_Problem to work on_. Only one span is wanted from the lines below: from the one with "Recent Judgments : (81, 77)" up to and including the one with "Nhận tư vấn". Copy it exactly, without images.
────────────────────────────────────────
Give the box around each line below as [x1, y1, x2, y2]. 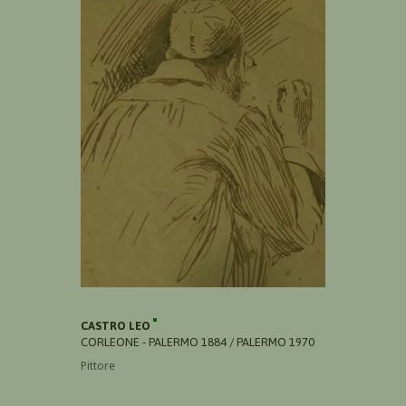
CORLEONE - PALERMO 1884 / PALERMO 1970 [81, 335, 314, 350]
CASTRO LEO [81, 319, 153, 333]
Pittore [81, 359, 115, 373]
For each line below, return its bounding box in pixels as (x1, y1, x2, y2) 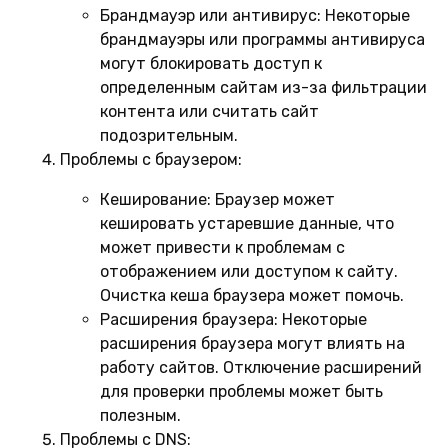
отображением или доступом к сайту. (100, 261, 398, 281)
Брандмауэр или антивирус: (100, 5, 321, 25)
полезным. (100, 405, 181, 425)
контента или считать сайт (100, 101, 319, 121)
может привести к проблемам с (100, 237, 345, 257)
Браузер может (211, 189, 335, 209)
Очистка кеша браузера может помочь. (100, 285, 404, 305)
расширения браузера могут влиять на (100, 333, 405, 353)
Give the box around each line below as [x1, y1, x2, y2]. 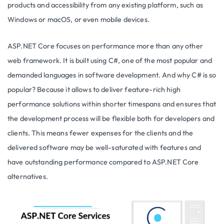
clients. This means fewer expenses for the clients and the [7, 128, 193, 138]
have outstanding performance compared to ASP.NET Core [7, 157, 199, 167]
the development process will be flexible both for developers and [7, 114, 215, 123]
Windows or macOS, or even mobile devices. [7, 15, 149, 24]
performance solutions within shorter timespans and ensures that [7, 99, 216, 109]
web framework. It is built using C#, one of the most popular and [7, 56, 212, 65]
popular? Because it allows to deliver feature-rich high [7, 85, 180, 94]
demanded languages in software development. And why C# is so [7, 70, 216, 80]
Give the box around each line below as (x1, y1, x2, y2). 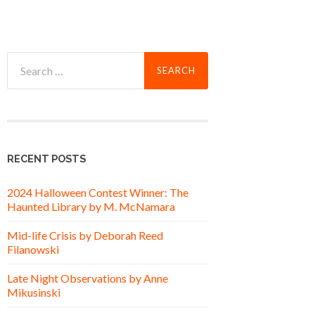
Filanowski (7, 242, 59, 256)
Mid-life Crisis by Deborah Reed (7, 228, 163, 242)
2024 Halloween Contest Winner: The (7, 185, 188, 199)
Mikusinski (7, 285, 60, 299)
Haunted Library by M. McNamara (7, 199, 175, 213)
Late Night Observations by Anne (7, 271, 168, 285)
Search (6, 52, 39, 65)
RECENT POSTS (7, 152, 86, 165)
────────────────────────────────────────
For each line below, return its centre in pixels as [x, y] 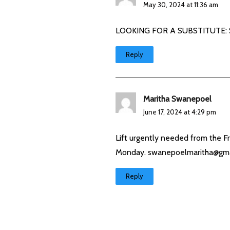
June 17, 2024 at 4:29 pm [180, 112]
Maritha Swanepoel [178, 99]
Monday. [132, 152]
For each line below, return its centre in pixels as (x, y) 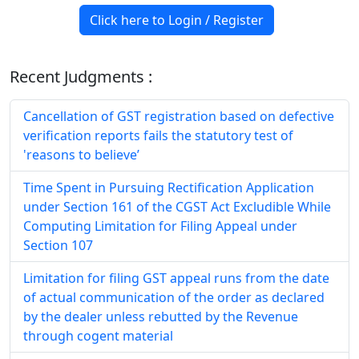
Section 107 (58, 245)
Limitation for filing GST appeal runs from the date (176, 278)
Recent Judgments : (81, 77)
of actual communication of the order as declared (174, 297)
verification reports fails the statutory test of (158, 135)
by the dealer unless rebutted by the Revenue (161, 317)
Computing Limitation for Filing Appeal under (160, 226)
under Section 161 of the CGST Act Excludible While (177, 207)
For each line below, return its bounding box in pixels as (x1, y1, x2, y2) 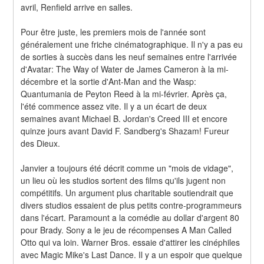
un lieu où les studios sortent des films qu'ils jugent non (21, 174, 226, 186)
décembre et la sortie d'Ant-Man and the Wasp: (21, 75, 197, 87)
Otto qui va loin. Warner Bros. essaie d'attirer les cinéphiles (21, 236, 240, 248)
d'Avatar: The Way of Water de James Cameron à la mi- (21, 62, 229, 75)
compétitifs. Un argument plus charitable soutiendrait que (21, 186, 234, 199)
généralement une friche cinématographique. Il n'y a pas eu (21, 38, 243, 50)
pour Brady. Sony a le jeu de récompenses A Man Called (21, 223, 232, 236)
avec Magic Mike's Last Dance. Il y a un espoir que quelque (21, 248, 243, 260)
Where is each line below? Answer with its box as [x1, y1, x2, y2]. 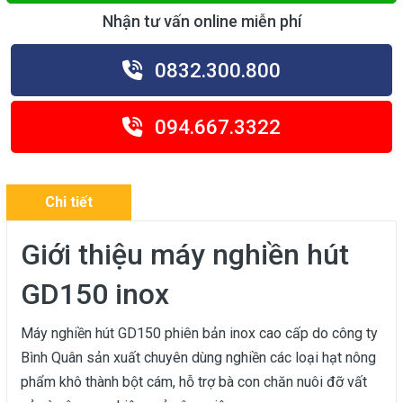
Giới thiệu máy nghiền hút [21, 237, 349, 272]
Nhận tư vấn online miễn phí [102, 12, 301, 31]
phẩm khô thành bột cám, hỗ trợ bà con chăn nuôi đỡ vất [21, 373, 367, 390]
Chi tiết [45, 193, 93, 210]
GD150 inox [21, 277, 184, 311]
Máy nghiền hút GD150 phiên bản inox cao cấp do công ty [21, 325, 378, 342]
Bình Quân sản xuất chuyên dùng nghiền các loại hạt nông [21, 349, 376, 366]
────────────────────────────────────────
_Solved exercise_.
Recent Judgments : (81, 77)
of actual communication of the order as declared (174, 297)
verification reports fails the statutory test of (158, 135)
by the dealer unless rebutted by the Revenue (161, 317)
Computing Limitation for Filing Appeal under (160, 226)
under Section 161 of the CGST Act Excludible While (177, 207)
For each line below, return its bounding box in pixels as (x1, y1, x2, y2) 
un lieu où les studios sortent des films qu'ils jugent non (21, 174, 226, 186)
décembre et la sortie d'Ant-Man and the Wasp: (21, 75, 197, 87)
Otto qui va loin. Warner Bros. essaie d'attirer les cinéphiles (21, 236, 240, 248)
d'Avatar: The Way of Water de James Cameron à la mi- (21, 62, 229, 75)
compétitifs. Un argument plus charitable soutiendrait que (21, 186, 234, 199)
généralement une friche cinématographique. Il n'y a pas eu (21, 38, 243, 50)
pour Brady. Sony a le jeu de récompenses A Man Called (21, 223, 232, 236)
avec Magic Mike's Last Dance. Il y a un espoir que quelque (21, 248, 243, 260)
Where is each line below? Answer with its box as [x1, y1, x2, y2]. 
Giới thiệu máy nghiền hút [21, 237, 349, 272]
Nhận tư vấn online miễn phí [102, 12, 301, 31]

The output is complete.